The Appellate Division remanded a total disability award for failure of the petitioner to provide adequate notice of the assertion of the Odd Lot Doctrine. 06T14598-06T1 JOYCE R. RAMBOUGH, Respondent, v. C.V. HILL REFRIGERATION "Under the ["odd-lot"] doctrine, the worker is viewed in the [context] of the competitive market place, where his inability to sell his labor may be traceable to his [personal] background superimposed upon his physical disability." Id. at 540; see Barbato v. Alsan Masonry, 64 N.J. 514, 526-28 (1974)
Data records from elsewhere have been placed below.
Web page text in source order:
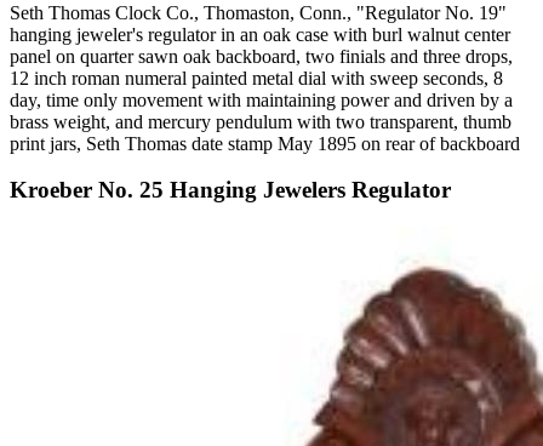
Seth Thomas Clock Co., Thomaston, Conn., "Regulator No. 19"
hanging jeweler's regulator in an oak case with burl walnut center
panel on quarter sawn oak backboard, two finials and three drops,
12 inch roman numeral painted metal dial with sweep seconds, 8
day, time only movement with maintaining power and driven by a
brass weight, and mercury pendulum with two transparent, thumb
print jars, Seth Thomas date stamp May 1895 on rear of backboard
Kroeber No. 25 Hanging Jewelers Regulator

See also: "The pretrial memorandum should specify that total permanent disability under the odd-lot doctrine is an issue in the claim so that the respondent can be prepared to meet it at the time of trial. In addition, the ability to perform limited service in one's own enterprise, or a family enterprise, may not of itself be sufficient to negate industrial employability for workers' compensation purposes; the question in such a case is the worker's ability to sell his services in a competitive job market. Germain v. Cool-Rite Corporation, 70 N.J. 1, 355 A.2d 642 (1976)." 38 NJ Practice Sec. 12.12

CMS Gearing Up for Mandatory Insurance Reporting

CMS will implement mandatory insurance company reporting: GHP January 1, 2009 and liability insurance carriers (workers’ compensation) on July 1, 2009. Mandatory reporting announcements will be posted on the CMS web site and e-mail notices may be requested by e-mail

The new provisions for Liability Insurance (including Self-Insurance), No-Fault Insurance, and Workers' Compensation found at 42 U.S.C. 1395y(b)(8):

Add reporting rules; do not eliminate any existing statutory provisions or regulations. The new provisions do not eliminate CMS' existing processes if a Medicare beneficiary (or his/her representative) wishes to obtain interim conditional payment amount information prior to a settlement, judgment, award, or other payment.
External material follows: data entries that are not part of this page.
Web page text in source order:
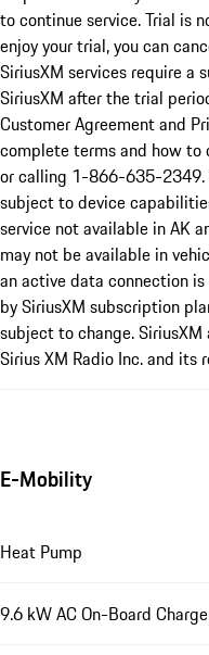
to continue service. Trial is
enjoy your trial, you can
SiriusXM services require a
SiriusXM after the trial
Customer Agreement and
complete terms and how to
or calling 1-866-635-2349.
subject to device
service not available in AK
may not be available in
an active data connection
by SiriusXM subscription
subject to change.
Sirius XM Radio Inc. and its
E-Mobility
Heat Pump
9.6 kW AC On-Board
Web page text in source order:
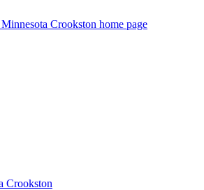
Crookston home page
Crookston
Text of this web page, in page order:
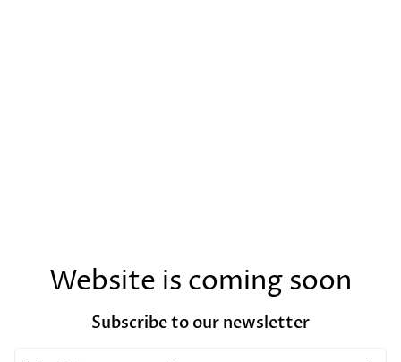
Website is coming soon
Subscribe to our newsletter
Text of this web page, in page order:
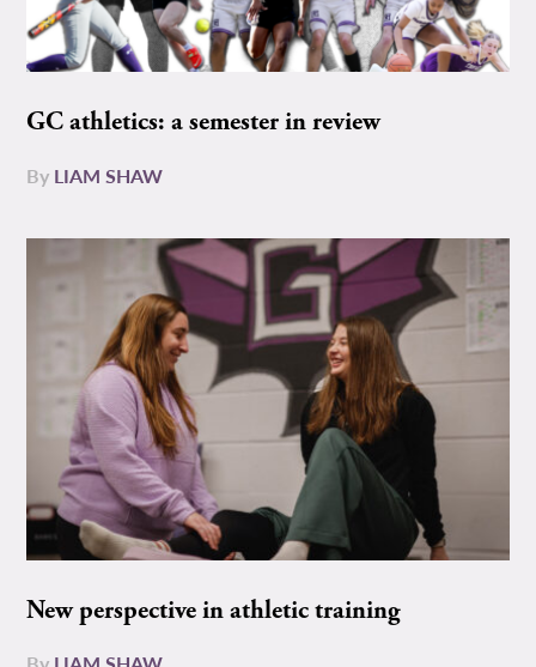
GC athletics: a semester in review
By LIAM SHAW
New perspective in athletic training

Include penalties for noncompliance.

Who must report: "an applicable plan." "…[T]he term 'applicable plan' means the following laws, plans, or other arrangements, including the fiduciary or administrator for such law, plan or arrangement: (i) Liability insurance (including self-insurance). (ii) No fault insurance. (iii) Workers' compensation laws or plans."
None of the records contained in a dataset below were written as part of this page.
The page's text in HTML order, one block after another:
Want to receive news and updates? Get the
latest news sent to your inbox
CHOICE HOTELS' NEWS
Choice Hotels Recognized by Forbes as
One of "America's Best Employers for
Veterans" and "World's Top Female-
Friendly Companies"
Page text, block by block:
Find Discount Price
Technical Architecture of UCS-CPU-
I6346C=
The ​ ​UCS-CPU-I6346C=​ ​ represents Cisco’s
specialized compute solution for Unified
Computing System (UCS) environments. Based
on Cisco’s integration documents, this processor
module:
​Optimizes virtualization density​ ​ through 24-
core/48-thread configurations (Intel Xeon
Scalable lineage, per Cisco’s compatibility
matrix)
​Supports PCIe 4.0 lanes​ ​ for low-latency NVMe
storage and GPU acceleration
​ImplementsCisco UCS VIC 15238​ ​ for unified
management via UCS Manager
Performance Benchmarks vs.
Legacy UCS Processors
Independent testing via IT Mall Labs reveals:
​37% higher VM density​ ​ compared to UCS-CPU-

What must be reported: the identity of a Medicare beneficiary whose illness, injury, incident, or accident was at issue as well as such other information specified by the Secretary to enable an appropriate determination concerning coordination of benefits, including any applicable recovery claim.

When/how reporting must be done:

• In a form and manner, including frequency, specified by the Secretary.

• Information shall be submitted within a time specified by the Secretary
after the claim is resolved through a settlement, judgment, award, or other
payment (regardless of whether or not there is a determination or
admission of liability).

• Submissions will be in an electronic format.